Previously, we reported the usefulness of recombinant antigens for the serological differentiation between alveolar and cystic echinococcosis (11). In that study we showed that 17.6% of sera from patients with NCC cross-reacted with the recombinant echinococcal antigen EM10 (11). The 27 serum samples from the patients with cysticercosis used in the present investigation were evaluated for cross-reactions with the recombinant antigens EM10 and EG55 from the larval stage of the tapeworms E. multilocularis and E. granulosus. Only 1 of the 27 cysticercosis sera of the present study (3.7%) reacted with antigen EM10 from E. multilocularis causing alveolar echinococcosis. In accordance with the previous study, none of the tested sera reacted with antigen EG55 from E. granulosus causing cystic echinococcosis (data not shown). NCC and alveolar echinococcosis can usually be easily distinguished by clinical criteria. In the past, extensive serologic cross-reactions were reported with sera from patients with cystic echinococcosis and cysticercosis (27). Thus, the recombinant antigens NC-3 and EG55 may provide means for the serological differentiation between cysticercosis and cystic echinococcosis.

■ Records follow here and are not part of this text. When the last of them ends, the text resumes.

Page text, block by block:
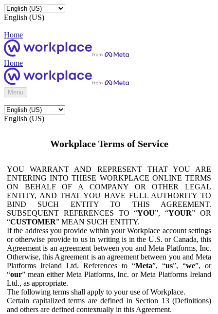
English (US)
Home
Home
Menu
English (US)
Workplace Terms of Service
YOU WARRANT AND REPRESENT THAT YOU ARE
ENTERING INTO THESE WORKPLACE ONLINE TERMS
ON BEHALF OF A COMPANY OR OTHER LEGAL
ENTITY, AND THAT YOU HAVE FULL AUTHORITY TO
BIND SUCH ENTITY TO THIS AGREEMENT.
SUBSEQUENT REFERENCES TO “YOU”, “YOUR” OR
“CUSTOMER” MEAN SUCH ENTITY.
If the address you provide within your Workplace account settings
or otherwise provide to us in writing is in the U.S. or Canada, this
Agreement is an agreement between you and Meta Platforms, Inc.
Otherwise, this Agreement is an agreement between you and Meta
Platforms Ireland Ltd. References to “Meta”, “us”, “we”, or
“our” mean either Meta Platforms, Inc. or Meta Platforms Ireland
Ltd., as appropriate.
The following terms shall apply to your use of Workplace.
Certain capitalized terms are defined in Section 13 (Definitions)
and others are defined contextually in this Agreement.
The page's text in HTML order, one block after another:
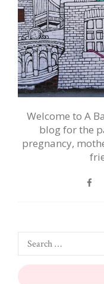
Welcome to A
blog for the
pregnancy,
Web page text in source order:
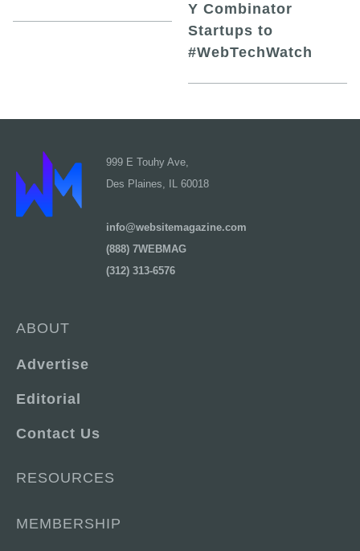
Y Combinator
Startups to
#WebTechWatch
999 E Touhy Ave,
Des Plaines, IL 60018
info@websitemagazine.com
(888) 7WEBMAG
(312) 313-6576
ABOUT
Advertise
Editorial
Contact Us
RESOURCES
MEMBERSHIP
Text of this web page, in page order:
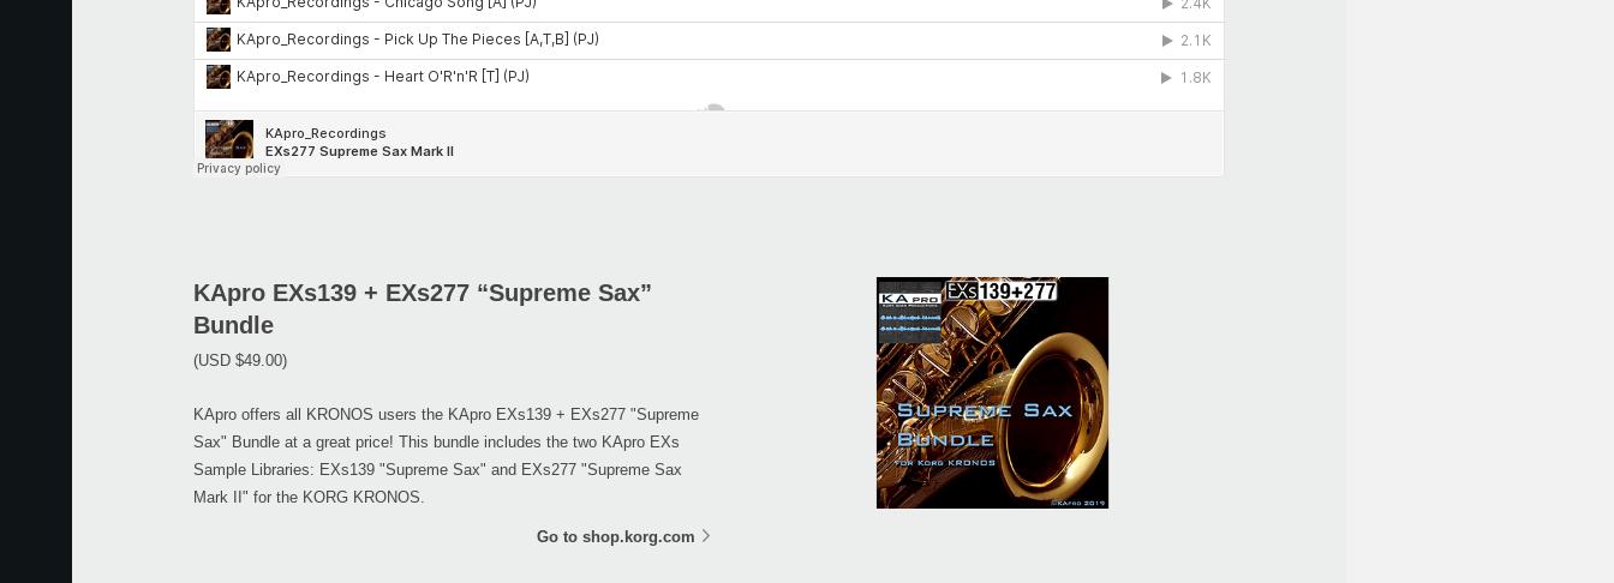
KApro EXs139 + EXs277 “Supreme Sax”
Bundle
(USD $49.00)
KApro offers all KRONOS users the KApro EXs139 + EXs277 "Supreme
Sax" Bundle at a great price! This bundle includes the two KApro EXs
Sample Libraries: EXs139 "Supreme Sax" and EXs277 "Supreme Sax
Mark II" for the KORG KRONOS.
Go to shop.korg.com
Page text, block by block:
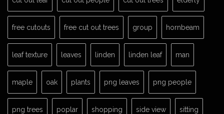
free cutouts free cut out trees group hornbeam
leaf texture leaves linden linden leaf man
maple oak plants png leaves png people
png trees poplar shopping side view sitting
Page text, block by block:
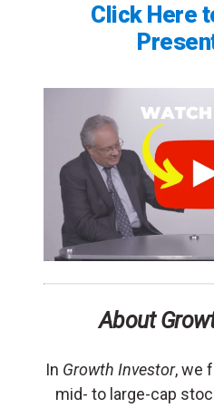
Click Here
About
In Growth Investor, we
mid- to large-cap
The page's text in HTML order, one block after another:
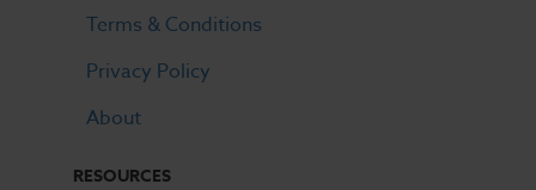
Terms & Conditions
Privacy Policy
About
RESOURCES
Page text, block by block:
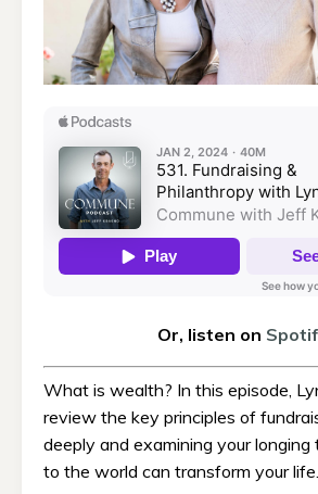
Or, listen on
What is wealth? In this episode,
review the key principles of
deeply and examining your longing
to the world can transform your life.
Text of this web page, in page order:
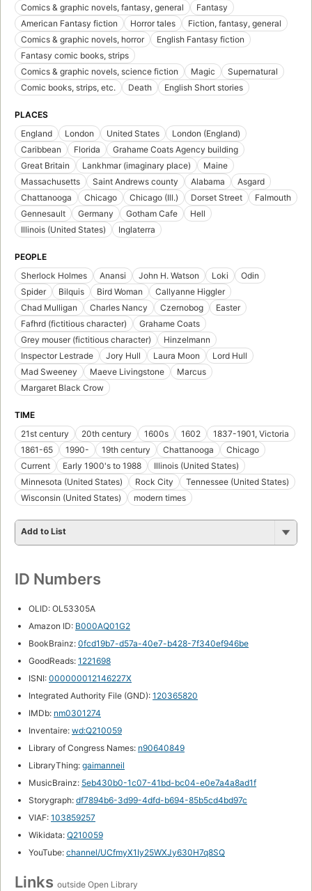
Comics & graphic novels, fantasy, general
Fantasy
American Fantasy fiction
Horror tales
Fiction, fantasy, general
Comics & graphic novels, horror
English Fantasy fiction
Fantasy comic books, strips
Comics & graphic novels, science fiction
Magic
Supernatural
Comic books, strips, etc.
Death English Short stories
PLACES
England
London United States
London (England)
Caribbean
Florida
Grahame Coats Agency building
Great Britain
Lankhmar (imaginary place)
Maine
Massachusetts
Saint Andrews county Alabama
Asgard
Chattanooga
Chicago Chicago (Ill.) Dorset Street
Falmouth
Gennesault
Germany Gotham Cafe
Hell
Illinois (United States)
Inglaterra
PEOPLE
Sherlock Holmes
Anansi John H. Watson Loki
Odin
Spider
Bilquis Bird Woman
Callyanne Higgler
Chad Mulligan
Charles Nancy Czernobog
Easter
Fafhrd (fictitious character)
Grahame Coats
Grey mouser (fictitious character)
Hinzelmann
Inspector Lestrade
Jory Hull Laura Moon
Lord Hull
Mad Sweeney
Maeve Livingstone
Marcus
Margaret Black Crow
TIME
21st century
20th century 1600s 1602
1837-1901, Victoria
1861-65
1990- 19th century Chattanooga
Chicago
Current
Early 1900's to 1988
Illinois (United States)
Minnesota (United States)
Rock City
Tennessee (United States)
Wisconsin (United States)
modern times
Add to List
ID Numbers
OLID: OL53305A
Amazon ID: B000AQ01G2
BookBrainz: 0fcd19b7-d57a-40e7-b428-7f340ef946be
GoodReads: 1221698
ISNI: 000000012146227X
Integrated Authority File (GND): 120365820
IMDb: nm0301274
Inventaire: wd:Q210059
Library of Congress Names: n90640849
LibraryThing: gaimanneil
MusicBrainz: 5eb430b0-1c07-41bd-bc04-e0e7a4a8ad1f
Storygraph: df7894b6-3d99-4dfd-b694-85b5cd4bd97c
VIAF: 103859257
Wikidata: Q210059
YouTube: channel/UCfmyX1Iy25WXJy630H7q8SQ
Links outside Open Library

Human cysticercosis is a pleomorphic disease, and diagnosis remains a challenge. Simple and reliable serological methods are required in order to permit diagnosis and to gain information about the prevalence of this disease. It was shown previously that ELISAs with crude, unfractionated antigens are of limited value for serodiagnosis (23). Currently, EITB appears to be the most reliable method for detecting anticysticercal antibodies in serum (16, 29, 33). However, a common problem faced by manufacturers of immunodiagnostic kits is the difficulty in obtaining T. solium cysticerci that provide sufficient antigen of constant quality. The application of recombinant DNA methods may alleviate problems with quality control and supply of antigens derived directly from parasites. By using the recombinant antigen NC-3 from T. solium cysticerci in an ELISA for the serodiagnosis of cysticercosis, a high sensitivity almost comparable to the sensitivity of the EITB as the gold standard was achieved. Production of antibodies against cysticerci localized within the CNS may be restricted to within the blood-brain barrier (18, 24). Thus, we are currently evaluating whether we can further improve the accuracy of the NC-3 ELISA in the detection of NCC through cerebrospinal fluid analysis.
ACKNOWLEDGMENT
This work was supported by grant Fr689/9-2 from Deutsche Forschungsgemeinschaft (M.F.).